*Problem*.
Write out every record below exactly as it stands, leaving the pictures out.

[Dataset entries]

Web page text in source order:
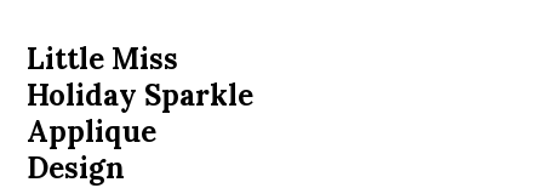
Little Miss
Holiday Sparkle
Applique
Design
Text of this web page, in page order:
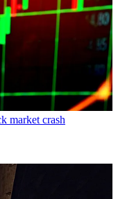
market crash

*Output of the task*.
Web page text in source order:
Little Miss
Holiday Sparkle
Applique
Design
Text of this web page, in page order:
market crash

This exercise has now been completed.